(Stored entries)
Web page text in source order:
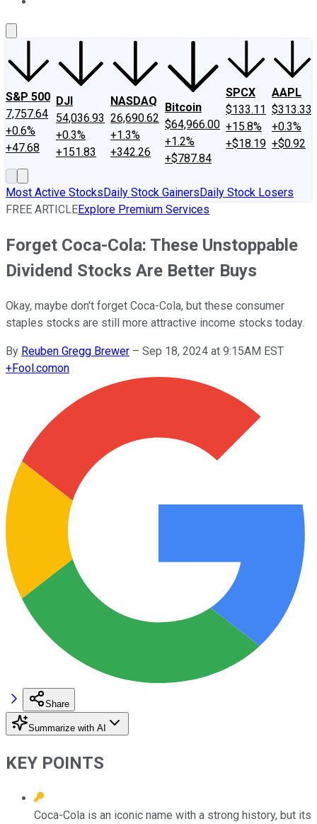
S&P 500
7,757.64
+0.6%
+47.68
DJI
54,036.93
+0.3%
+151.83
NASDAQ
26,690.62
+1.3%
+342.26
Bitcoin
$64,966.00
+1.2%
+$787.84
SPCX
$133.11
+15.8%
+$18.19
AAPL
$313.33
+0.3%
+$0.92
Most Active StocksDaily Stock GainersDaily Stock Losers
FREE ARTICLEExplore Premium Services
Forget Coca-Cola: These Unstoppable
Dividend Stocks Are Better Buys
Okay, maybe don't forget Coca-Cola, but these consumer
staples stocks are still more attractive income stocks today.
By Reuben Gregg Brewer – Sep 18, 2024 at 9:15AM EST
+Fool.comon
Share
Summarize with AI
KEY POINTS
Coca-Cola is an iconic name with a strong history, but its

What to produce:
Wherever a line holds the word "Cola", copy that line out of the entries above.

Output for this task:
Forget Coca-Cola: These Unstoppable
Okay, maybe don't forget Coca-Cola, but these consumer
Coca-Cola is an iconic name with a strong history, but its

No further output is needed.